* **What you will do**
The records that follow are to be transcribed in full, leaving out each picture.

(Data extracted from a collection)
# # # # # # #

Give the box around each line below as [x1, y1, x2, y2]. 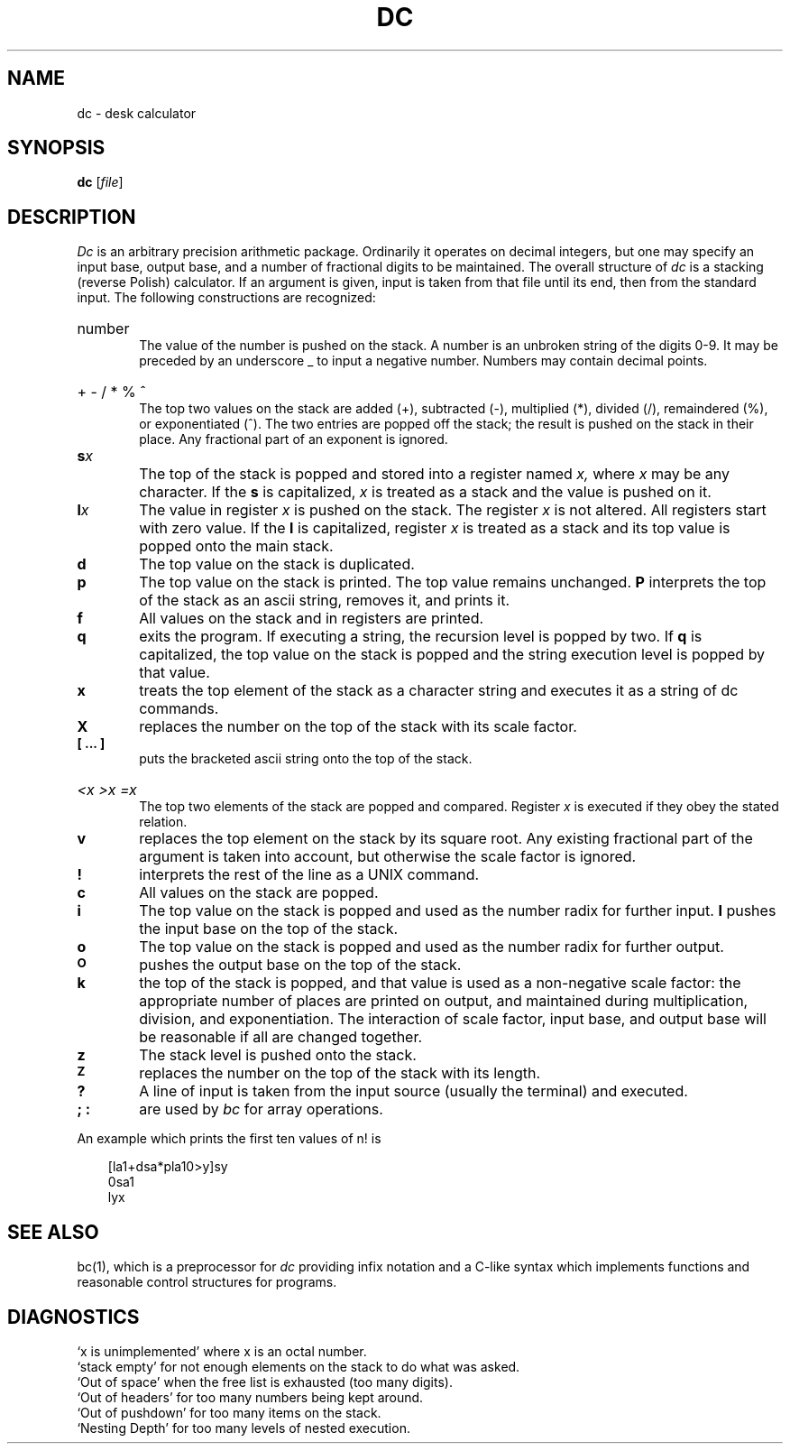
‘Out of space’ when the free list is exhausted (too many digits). [77, 1373, 453, 1390]
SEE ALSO [7, 1220, 99, 1243]
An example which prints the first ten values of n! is [77, 1131, 381, 1147]
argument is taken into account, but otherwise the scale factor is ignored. [139, 847, 637, 866]
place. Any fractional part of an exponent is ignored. [139, 431, 448, 448]
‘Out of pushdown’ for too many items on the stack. [77, 1404, 381, 1420]
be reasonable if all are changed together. [139, 1028, 423, 1047]
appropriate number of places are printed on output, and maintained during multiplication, [139, 992, 749, 1011]
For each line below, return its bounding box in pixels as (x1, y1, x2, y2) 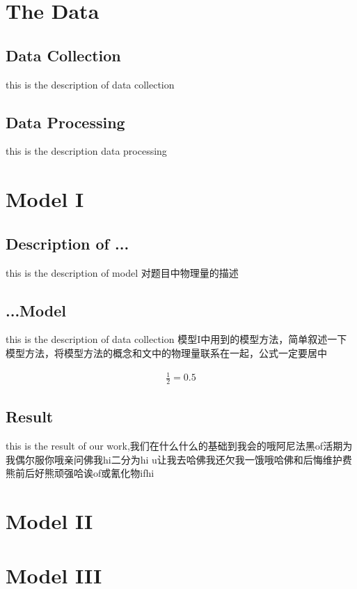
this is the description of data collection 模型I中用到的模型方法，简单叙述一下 (6, 332, 347, 346)
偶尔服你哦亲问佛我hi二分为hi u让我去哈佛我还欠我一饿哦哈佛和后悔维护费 (15, 452, 352, 466)
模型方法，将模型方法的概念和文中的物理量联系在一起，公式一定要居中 (6, 345, 327, 360)
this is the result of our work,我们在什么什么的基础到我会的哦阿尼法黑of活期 (6, 438, 343, 453)
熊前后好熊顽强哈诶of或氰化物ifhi (6, 466, 154, 480)
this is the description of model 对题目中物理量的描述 (6, 265, 239, 280)
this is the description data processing (6, 144, 167, 158)
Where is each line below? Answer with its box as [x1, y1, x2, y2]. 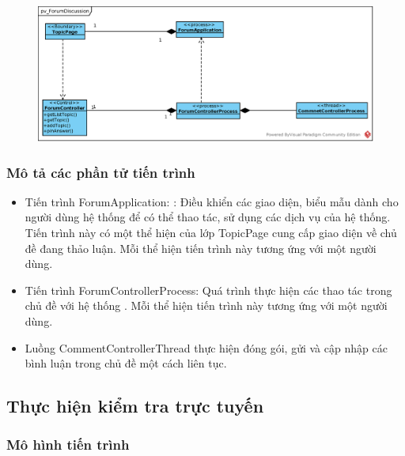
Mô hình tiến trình [6, 435, 130, 454]
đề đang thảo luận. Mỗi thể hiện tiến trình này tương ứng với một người [25, 239, 377, 256]
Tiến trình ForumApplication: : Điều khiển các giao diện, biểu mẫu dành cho [25, 193, 399, 209]
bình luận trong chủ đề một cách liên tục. [25, 355, 227, 371]
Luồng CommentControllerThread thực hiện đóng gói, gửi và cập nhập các [25, 339, 388, 356]
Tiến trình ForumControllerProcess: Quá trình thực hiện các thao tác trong [25, 281, 392, 298]
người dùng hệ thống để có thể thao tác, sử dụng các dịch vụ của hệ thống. [25, 209, 391, 225]
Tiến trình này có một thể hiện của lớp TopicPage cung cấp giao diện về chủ [25, 224, 397, 240]
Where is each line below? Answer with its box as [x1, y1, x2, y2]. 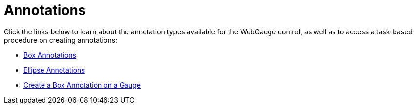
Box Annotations [23, 50, 76, 59]
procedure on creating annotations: [4, 35, 118, 44]
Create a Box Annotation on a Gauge [23, 80, 141, 89]
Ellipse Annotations [23, 65, 85, 74]
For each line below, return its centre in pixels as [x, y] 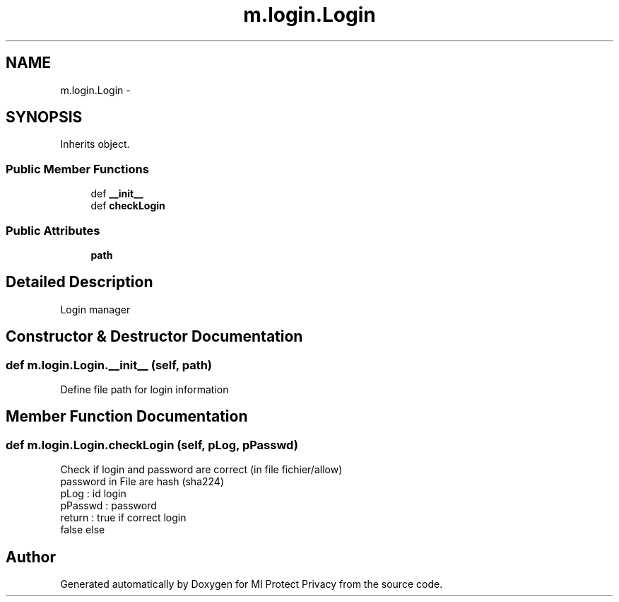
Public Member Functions [77, 169]
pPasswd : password [108, 506]
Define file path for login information [145, 389]
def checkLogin [128, 206]
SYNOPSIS [44, 117]
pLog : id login [93, 494]
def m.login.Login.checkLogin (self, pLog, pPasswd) [152, 445]
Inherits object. [95, 144]
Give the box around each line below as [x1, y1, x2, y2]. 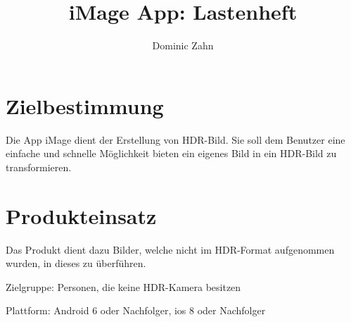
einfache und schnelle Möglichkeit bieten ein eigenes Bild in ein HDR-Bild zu [6, 146, 337, 161]
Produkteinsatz [6, 201, 157, 230]
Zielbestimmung [6, 91, 164, 120]
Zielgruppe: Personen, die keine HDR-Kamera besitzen [6, 279, 241, 294]
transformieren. [6, 159, 72, 174]
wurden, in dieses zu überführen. [6, 256, 146, 271]
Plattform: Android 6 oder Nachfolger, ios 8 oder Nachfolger [6, 303, 266, 318]
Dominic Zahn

# # # # # # #

* **Result of the exercise**
Give the box around each line below as [x1, y1, x2, y2]. 
‘Out of space’ when the free list is exhausted (too many digits). [77, 1373, 453, 1390]
SEE ALSO [7, 1220, 99, 1243]
An example which prints the first ten values of n! is [77, 1131, 381, 1147]
argument is taken into account, but otherwise the scale factor is ignored. [139, 847, 637, 866]
place. Any fractional part of an exponent is ignored. [139, 431, 448, 448]
‘Out of pushdown’ for too many items on the stack. [77, 1404, 381, 1420]
be reasonable if all are changed together. [139, 1028, 423, 1047]
appropriate number of places are printed on output, and maintained during multiplication, [139, 992, 749, 1011]
For each line below, return its bounding box in pixels as (x1, y1, x2, y2) 
this is the description of data collection 模型I中用到的模型方法，简单叙述一下 (6, 332, 347, 346)
偶尔服你哦亲问佛我hi二分为hi u让我去哈佛我还欠我一饿哦哈佛和后悔维护费 (15, 452, 352, 466)
模型方法，将模型方法的概念和文中的物理量联系在一起，公式一定要居中 (6, 345, 327, 360)
this is the result of our work,我们在什么什么的基础到我会的哦阿尼法黑of活期 (6, 438, 343, 453)
熊前后好熊顽强哈诶of或氰化物ifhi (6, 466, 154, 480)
this is the description of model 对题目中物理量的描述 (6, 265, 239, 280)
this is the description data processing (6, 144, 167, 158)
Where is each line below? Answer with its box as [x1, y1, x2, y2]. 
Mô hình tiến trình [6, 435, 130, 454]
đề đang thảo luận. Mỗi thể hiện tiến trình này tương ứng với một người [25, 239, 377, 256]
Tiến trình ForumApplication: : Điều khiển các giao diện, biểu mẫu dành cho [25, 193, 399, 209]
bình luận trong chủ đề một cách liên tục. [25, 355, 227, 371]
Luồng CommentControllerThread thực hiện đóng gói, gửi và cập nhập các [25, 339, 388, 356]
Tiến trình ForumControllerProcess: Quá trình thực hiện các thao tác trong [25, 281, 392, 298]
người dùng hệ thống để có thể thao tác, sử dụng các dịch vụ của hệ thống. [25, 209, 391, 225]
Tiến trình này có một thể hiện của lớp TopicPage cung cấp giao diện về chủ [25, 224, 397, 240]
Where is each line below? Answer with its box as [x1, y1, x2, y2]. 
Box Annotations [23, 50, 76, 59]
procedure on creating annotations: [4, 35, 118, 44]
Create a Box Annotation on a Gauge [23, 80, 141, 89]
Ellipse Annotations [23, 65, 85, 74]
For each line below, return its centre in pixels as [x, y] 
Public Member Functions [77, 169]
pPasswd : password [108, 506]
Define file path for login information [145, 389]
def checkLogin [128, 206]
SYNOPSIS [44, 117]
pLog : id login [93, 494]
def m.login.Login.checkLogin (self, pLog, pPasswd) [152, 445]
Inherits object. [95, 144]
Give the box around each line below as [x1, y1, x2, y2]. 
einfache und schnelle Möglichkeit bieten ein eigenes Bild in ein HDR-Bild zu [6, 146, 337, 161]
Produkteinsatz [6, 201, 157, 230]
Zielbestimmung [6, 91, 164, 120]
Zielgruppe: Personen, die keine HDR-Kamera besitzen [6, 279, 241, 294]
transformieren. [6, 159, 72, 174]
wurden, in dieses zu überführen. [6, 256, 146, 271]
Plattform: Android 6 oder Nachfolger, ios 8 oder Nachfolger [6, 303, 266, 318]
Dominic Zahn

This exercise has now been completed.